Spice Flows Like Time

Didja hear? There’s a new trailer for Dune out! I haven’t seen it, because I already know I’m going to watch it, and the first trailer was super dope and I’m on board because the look is right and Dennis Villeneuve is a director whose work I love and, given his three-hit-combo of Sicario, Arrival, and Blade Runner 2049, I really think he’s someone who’ll be able to get the uncanny tone of Dune right.


Which reminds me, I really oughta reread that book sometime.

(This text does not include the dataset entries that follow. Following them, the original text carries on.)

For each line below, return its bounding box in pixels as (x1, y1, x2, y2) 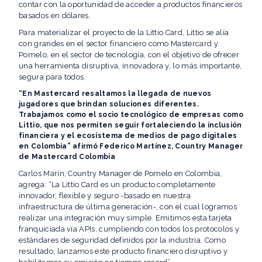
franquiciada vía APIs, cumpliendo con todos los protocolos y (19, 224, 240, 233)
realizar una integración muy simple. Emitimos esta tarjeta (19, 213, 232, 222)
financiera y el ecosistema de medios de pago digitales (19, 131, 237, 140)
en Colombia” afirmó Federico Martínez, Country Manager (19, 142, 243, 150)
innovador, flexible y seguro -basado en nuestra (19, 191, 191, 200)
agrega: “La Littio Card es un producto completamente (19, 180, 216, 189)
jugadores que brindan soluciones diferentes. (19, 99, 199, 108)
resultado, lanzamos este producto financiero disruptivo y (19, 246, 228, 256)
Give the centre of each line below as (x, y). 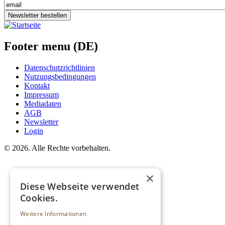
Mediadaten (43, 104)
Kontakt (37, 86)
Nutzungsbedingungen (60, 77)
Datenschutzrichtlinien (60, 68)
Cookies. (39, 198)
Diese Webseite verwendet (80, 186)
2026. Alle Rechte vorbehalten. (60, 148)
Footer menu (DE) (51, 46)
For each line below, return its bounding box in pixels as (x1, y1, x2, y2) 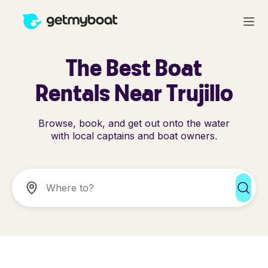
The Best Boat (66, 53, 202, 81)
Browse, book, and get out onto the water (38, 117, 230, 129)
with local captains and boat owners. (50, 130, 218, 142)
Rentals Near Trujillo (35, 78, 233, 106)
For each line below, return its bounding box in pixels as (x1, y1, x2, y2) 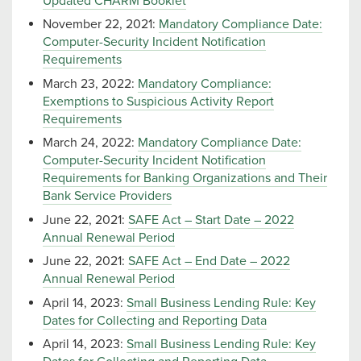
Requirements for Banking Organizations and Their (43, 170, 327, 187)
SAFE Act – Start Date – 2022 (128, 211, 294, 228)
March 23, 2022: (43, 75, 138, 92)
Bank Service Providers (43, 188, 172, 205)
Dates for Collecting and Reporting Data (43, 312, 267, 329)
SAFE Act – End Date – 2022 (128, 253, 290, 270)
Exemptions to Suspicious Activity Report (43, 93, 274, 110)
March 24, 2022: (43, 135, 138, 151)

I read Dune around twelve years ago, eager to dive into a bastion of science fiction and to be able to make jokes about how “the spice must flow” while knowing the source (that’s important to me). Unfortunately, I didn’t really like it at the time. Like, it was fine, but it seemed dry to my eighteen-year-old self (who had just read The Hitchhiker’s Guide To The Galaxy) and I didn’t care too much for the feudalistic approach to it. In my mind, science fiction was meant to be more sweeping romance and adventure, and while Dune had it, it was weighed down by politicking and other concerns. Just wasn’t my speed.

I haven’t read the book again since (which, yes, is a huge lapse on my part), but I’ve read a lot of other books, learnt a lot more about science fiction (even took a class on it in college), and gotten old (yikes, I’m how old now?). In that time there’s a lot I’ve come to appreciate about my hazy recollections of Dune, like how Frank Herbert captures this sprawling sense of scale within the book. Heck, I even look back fondly on the politicking and how it’s not as easy as in other stories. I’m pretty confident I’ll like it a lot more now.

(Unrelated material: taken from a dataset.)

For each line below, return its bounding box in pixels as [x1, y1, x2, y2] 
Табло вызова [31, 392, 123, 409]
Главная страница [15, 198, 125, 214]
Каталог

It’s pretty weird, to say now that, yes, I like Dune, even though I didn’t back when I’d read it. You’d think a reassessment and thus appreciation for something would have to be built on actually engaging in the piece in question, not just letting it gestate in the back of one’s mind for over a decade. Yet gestate and ferment it did, bereft of my reading any thinkpieces on the book, watching any adaptation of it, or really much of anything aside from following some of the news about Villeneuve’s movie. But at some point, I realized that, hey, Dune was pretty good.

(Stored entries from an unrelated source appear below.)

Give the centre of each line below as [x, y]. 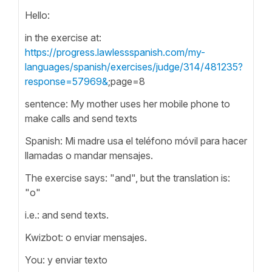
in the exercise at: [63, 37]
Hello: [37, 15]
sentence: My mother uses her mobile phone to [127, 104]
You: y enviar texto [66, 260]
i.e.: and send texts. [67, 215]
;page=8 [127, 81]
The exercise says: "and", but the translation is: [127, 178]
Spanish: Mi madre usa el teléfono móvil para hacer [136, 141]
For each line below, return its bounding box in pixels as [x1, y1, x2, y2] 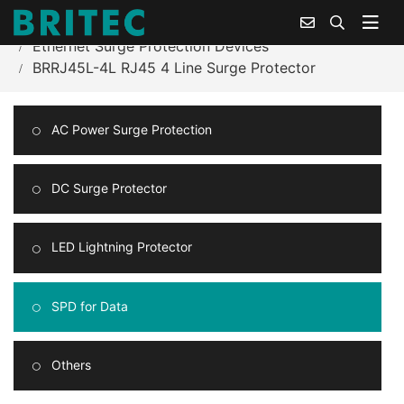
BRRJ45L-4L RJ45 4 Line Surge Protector [32, 59, 316, 77]
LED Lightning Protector [48, 239, 192, 255]
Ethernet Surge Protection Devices [32, 37, 269, 55]
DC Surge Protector [48, 180, 167, 197]
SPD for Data [48, 298, 128, 314]
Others [48, 356, 91, 372]
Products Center [73, 15, 185, 33]
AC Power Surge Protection [48, 122, 212, 137]
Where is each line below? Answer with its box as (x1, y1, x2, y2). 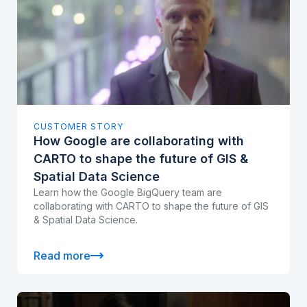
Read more (34, 248, 90, 262)
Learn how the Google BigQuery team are (34, 186, 222, 198)
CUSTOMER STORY (34, 121, 123, 132)
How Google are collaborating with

Art, because yes, books, movies, and that weird painting in the McDonald’s bathroom is all art, is a two-way street. What you get out of it is based on what you put in, and the big thing you bring to art is you. And you change. So something you liked a lot once, you mayn’t like as much further down the road, and something you didn’t like could become something you love. The text of the piece is static, but you aren’t. I adore The Lord of The Rings for different reasons than I did when I was twelve and I appreciate (500) Days of Summer from a vastly different perspective than back in ’09. And maybe I’ll like Dune now; the actual book and not just the idea of it.

Just gotta figure where on earth my copy ended up.